### Task to complete
An exact copy is needed of the lines in the entries below from the line with "pools [ 0 ]. link = - 1 ; [33, 785, 157, 799]" up to and including the line with "and exposures, the", and of nothing else. Leave the pictures out.

### Data for analysis

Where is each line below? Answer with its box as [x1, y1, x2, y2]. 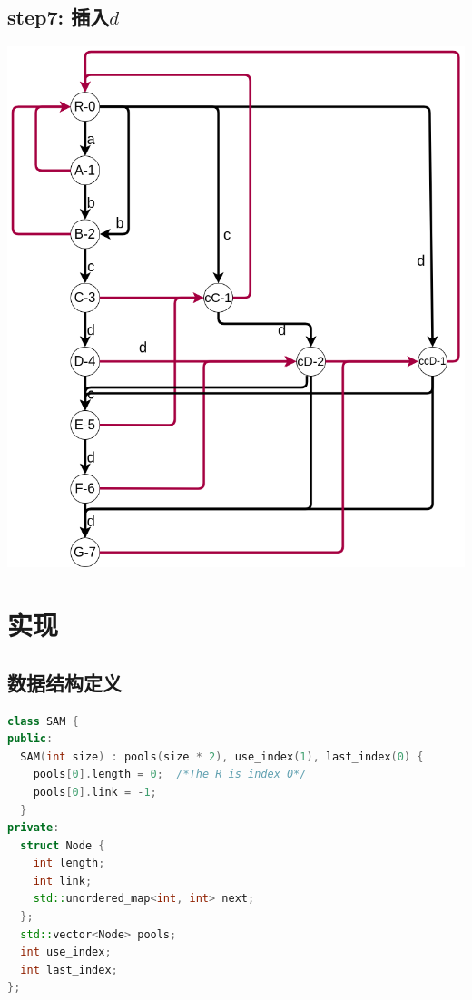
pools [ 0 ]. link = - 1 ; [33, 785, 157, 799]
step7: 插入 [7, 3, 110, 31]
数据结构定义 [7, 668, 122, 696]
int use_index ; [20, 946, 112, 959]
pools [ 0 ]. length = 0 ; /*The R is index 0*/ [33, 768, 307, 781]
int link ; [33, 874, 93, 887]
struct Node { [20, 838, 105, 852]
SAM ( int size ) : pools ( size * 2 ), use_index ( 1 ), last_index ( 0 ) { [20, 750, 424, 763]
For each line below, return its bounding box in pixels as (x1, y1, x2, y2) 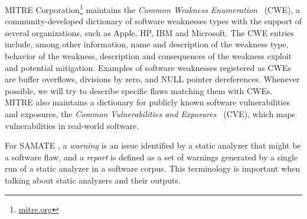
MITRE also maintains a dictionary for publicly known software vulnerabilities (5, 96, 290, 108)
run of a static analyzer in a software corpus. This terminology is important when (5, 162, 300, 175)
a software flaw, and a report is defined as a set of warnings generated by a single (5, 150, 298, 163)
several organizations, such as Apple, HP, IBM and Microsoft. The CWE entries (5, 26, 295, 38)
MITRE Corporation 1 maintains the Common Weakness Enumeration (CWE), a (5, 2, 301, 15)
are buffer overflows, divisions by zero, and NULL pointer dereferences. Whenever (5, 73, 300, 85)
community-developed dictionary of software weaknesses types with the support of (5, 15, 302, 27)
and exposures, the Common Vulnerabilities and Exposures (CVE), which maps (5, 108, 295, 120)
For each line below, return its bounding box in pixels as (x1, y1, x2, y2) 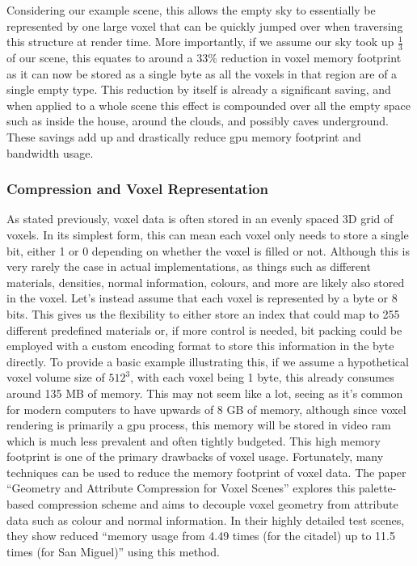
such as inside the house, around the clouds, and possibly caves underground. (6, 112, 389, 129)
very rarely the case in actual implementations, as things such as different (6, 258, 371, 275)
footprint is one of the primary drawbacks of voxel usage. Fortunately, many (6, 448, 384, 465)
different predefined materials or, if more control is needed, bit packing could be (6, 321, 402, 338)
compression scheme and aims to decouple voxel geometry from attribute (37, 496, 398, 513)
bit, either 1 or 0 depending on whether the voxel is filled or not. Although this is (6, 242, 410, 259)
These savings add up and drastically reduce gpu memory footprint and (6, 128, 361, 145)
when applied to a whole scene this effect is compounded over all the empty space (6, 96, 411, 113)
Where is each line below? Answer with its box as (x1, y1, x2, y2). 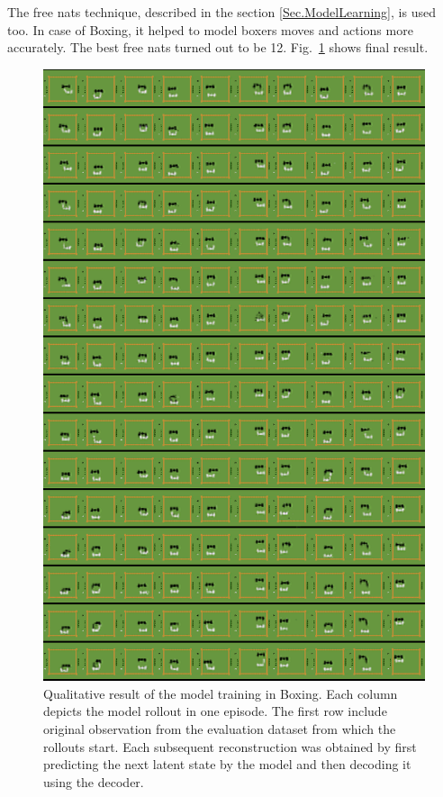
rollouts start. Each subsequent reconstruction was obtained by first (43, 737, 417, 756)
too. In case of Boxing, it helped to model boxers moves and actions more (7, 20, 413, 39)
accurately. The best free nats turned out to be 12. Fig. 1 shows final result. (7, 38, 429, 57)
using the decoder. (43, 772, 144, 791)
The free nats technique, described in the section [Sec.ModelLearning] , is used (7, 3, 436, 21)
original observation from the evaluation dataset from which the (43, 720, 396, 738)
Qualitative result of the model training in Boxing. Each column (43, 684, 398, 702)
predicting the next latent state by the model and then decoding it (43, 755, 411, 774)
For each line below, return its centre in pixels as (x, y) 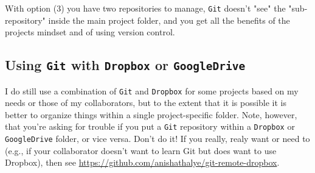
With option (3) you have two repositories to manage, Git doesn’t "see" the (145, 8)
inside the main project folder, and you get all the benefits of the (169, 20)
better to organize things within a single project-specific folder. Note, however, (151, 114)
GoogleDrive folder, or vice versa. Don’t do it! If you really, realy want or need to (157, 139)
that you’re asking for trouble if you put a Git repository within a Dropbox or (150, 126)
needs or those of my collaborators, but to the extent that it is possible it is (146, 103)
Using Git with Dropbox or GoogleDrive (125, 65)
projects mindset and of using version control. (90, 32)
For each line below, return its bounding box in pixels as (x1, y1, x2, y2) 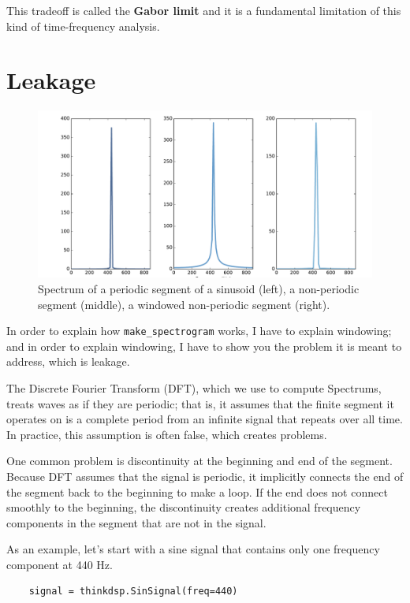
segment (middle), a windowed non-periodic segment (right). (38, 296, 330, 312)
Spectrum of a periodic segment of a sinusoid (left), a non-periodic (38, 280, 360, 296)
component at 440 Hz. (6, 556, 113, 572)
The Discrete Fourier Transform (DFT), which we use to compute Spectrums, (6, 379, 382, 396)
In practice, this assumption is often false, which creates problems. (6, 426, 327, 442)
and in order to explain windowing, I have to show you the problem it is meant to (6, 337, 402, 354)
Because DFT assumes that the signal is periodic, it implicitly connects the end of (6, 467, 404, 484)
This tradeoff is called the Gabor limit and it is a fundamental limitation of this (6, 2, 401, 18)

### Written response
pools [ 0 ]. link = - 1 ; [33, 785, 157, 799]
step7: 插入 [7, 3, 110, 31]
数据结构定义 [7, 668, 122, 696]
int use_index ; [20, 946, 112, 959]
pools [ 0 ]. length = 0 ; /*The R is index 0*/ [33, 768, 307, 781]
int link ; [33, 874, 93, 887]
struct Node { [20, 838, 105, 852]
SAM ( int size ) : pools ( size * 2 ), use_index ( 1 ), last_index ( 0 ) { [20, 750, 424, 763]
For each line below, return its bounding box in pixels as (x1, y1, x2, y2) 
MITRE also maintains a dictionary for publicly known software vulnerabilities (5, 96, 290, 108)
run of a static analyzer in a software corpus. This terminology is important when (5, 162, 300, 175)
a software flaw, and a report is defined as a set of warnings generated by a single (5, 150, 298, 163)
several organizations, such as Apple, HP, IBM and Microsoft. The CWE entries (5, 26, 295, 38)
MITRE Corporation 1 maintains the Common Weakness Enumeration (CWE), a (5, 2, 301, 15)
are buffer overflows, divisions by zero, and NULL pointer dereferences. Whenever (5, 73, 300, 85)
community-developed dictionary of software weaknesses types with the support of (5, 15, 302, 27)
and exposures, the Common Vulnerabilities and Exposures (CVE), which maps (5, 108, 295, 120)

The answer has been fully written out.